The agent installed in the VM is out of date (for Linux VMs)

Solution

Most agent-related or extension-related failures for Linux VMs are caused by issues that affect an outdated VM agent. To troubleshoot this issue, follow these general guidelines:

  1. Follow the instructions for updating the Linux VM agent.

    Note

    We strongly recommend that you update the agent only through a distribution repository. We don't recommend downloading the agent code directly from GitHub and updating it. If the latest agent for your distribution is not available, contact distribution support for instructions on how to install it. To check for the most recent agent, go to the Windows Azure Linux agent page in the GitHub repository.

  2. Ensure that the Azure agent is running on the VM by running the following command: ps -e

    If the process isn't running, restart it by using the following commands:

    • For Ubuntu: service walinuxagent start
    • For other distributions: service waagent start
  3. Configure the auto restart agent.

  4. Retry the restore point operation. If the failure persists, collect the following logs from the VM:

    • /var/lib/waagent/*.xml
    • /var/log/waagent.log
    • /var/log/azure/*

If you require verbose logging for waagent, follow these steps:

  1. In the /etc/waagent.conf file, locate the following line: Enable verbose logging (y|n).
  2. Change the Logs.Verbose value from n to y.
  3. Save the change, and then restart waagent by completing the steps described earlier in this section.

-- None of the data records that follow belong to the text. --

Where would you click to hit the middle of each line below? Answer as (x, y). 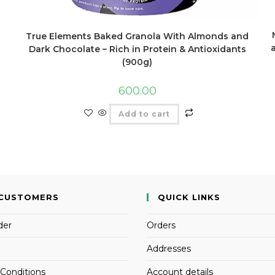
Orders (161, 226)
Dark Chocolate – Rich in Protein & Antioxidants (137, 49)
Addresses (169, 249)
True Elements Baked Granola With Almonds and (137, 36)
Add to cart (144, 114)
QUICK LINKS (189, 197)
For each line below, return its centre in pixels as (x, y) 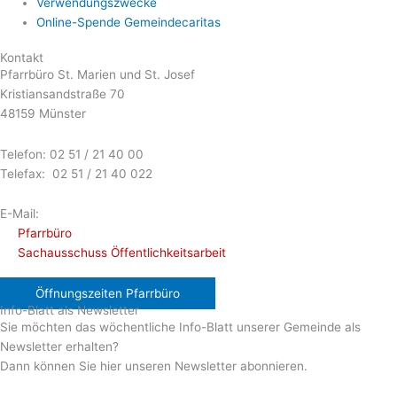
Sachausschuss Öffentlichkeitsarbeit (122, 253)
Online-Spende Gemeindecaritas (129, 23)
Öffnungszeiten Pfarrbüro (108, 294)
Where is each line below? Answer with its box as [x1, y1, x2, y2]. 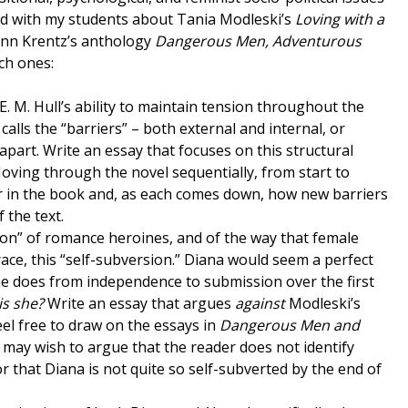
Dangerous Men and [219, 315, 360, 336]
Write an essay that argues [44, 293, 235, 314]
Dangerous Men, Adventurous [155, 31, 362, 52]
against [235, 293, 285, 314]
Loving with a [295, 9, 384, 30]
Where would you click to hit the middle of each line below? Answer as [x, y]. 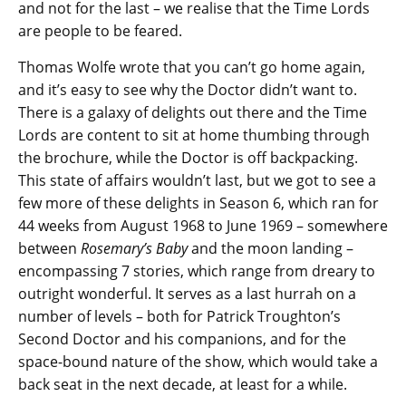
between [49, 249]
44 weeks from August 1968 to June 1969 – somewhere [203, 226]
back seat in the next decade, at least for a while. [183, 385]
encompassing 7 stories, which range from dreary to [197, 271]
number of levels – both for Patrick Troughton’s [179, 317]
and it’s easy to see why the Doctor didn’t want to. [188, 90]
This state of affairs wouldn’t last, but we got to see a [197, 181]
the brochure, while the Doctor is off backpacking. [188, 158]

VM-Agent configuration options are not set (for Linux VMs)

A configuration file (/etc/waagent.conf) controls the actions of waagent. Configuration File Options Extensions.Enable should be set to y and Provisioning.Agent should be set to auto for restore points to work. For the full list of VM-Agent Configuration File Options, see https://github.com/Azure/WALinuxAgent#configuration-file-options.

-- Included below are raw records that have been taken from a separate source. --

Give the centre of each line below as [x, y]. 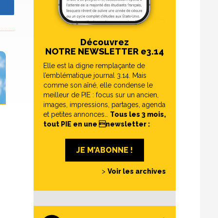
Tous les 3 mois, [138, 114]
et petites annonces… [77, 114]
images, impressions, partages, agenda [104, 105]
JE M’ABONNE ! [105, 150]
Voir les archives [137, 171]
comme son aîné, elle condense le [98, 85]
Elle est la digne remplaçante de [94, 66]
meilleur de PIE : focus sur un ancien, [101, 95]
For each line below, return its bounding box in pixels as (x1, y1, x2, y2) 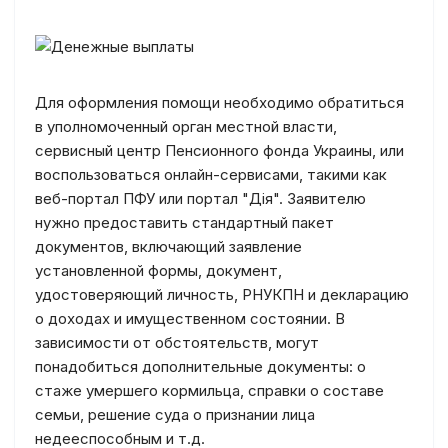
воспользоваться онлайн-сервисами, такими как (35, 165, 387, 184)
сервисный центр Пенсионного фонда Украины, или (35, 141, 404, 160)
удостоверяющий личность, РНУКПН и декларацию (35, 285, 409, 304)
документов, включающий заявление (35, 237, 302, 256)
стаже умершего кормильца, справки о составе (35, 381, 384, 400)
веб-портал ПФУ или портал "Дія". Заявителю (35, 189, 366, 208)
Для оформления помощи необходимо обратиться (35, 93, 404, 112)
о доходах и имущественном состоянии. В (35, 309, 345, 328)

Application control solution is blocking IaaSBcdrExtension.exe

If you're running AppLocker (or another application control solution), and the rules are publisher or path based, they may block the IaaSBcdrExtension.exe executable from running.

Solution

Exclude the /var/lib path or the IaaSBcdrExtension.exe executable from AppLocker (or other application control software.)

The snapshot status can't be retrieved, or a snapshot can't be taken

Restore points rely on issuing a snapshot command to the underlying storage account. Restore point can fail either because it has no access to the storage account, or because the execution of the snapshot task is delayed.

Solution

The following conditions might cause the snapshot task to fail:

Cause Solution
The VM status is reported incorrectly because the VM is shut down in Remote Desktop Protocol (RDP). If you shut down the VM in RDP, check the portal to determine whether the VM status is correct. If it's not correct, shut down the VM in the portal by using the Shutdown option on the VM dashboard.
The VM can't get the host or fabric address from DHCP. DHCP must be enabled inside the guest for restore point to work. If the VM can't get the host or fabric address from DHCP response 245, it can't download or run any extensions. If you need a static private IP, you should configure it through the Azure portal, or PowerShell and make sure the DHCP option inside the VM is enabled. Learn more about setting up a static IP address with PowerShell.

Remove lock from the recovery point resource group

  1. Sign in to the Azure portal.

  2. Go to All Resources, select the restore point collection resource group.

  3. In the Settings section, select Locks to display the locks.

  4. To remove the lock, select Delete.

    Screenshot of Delete lock in Azure portal.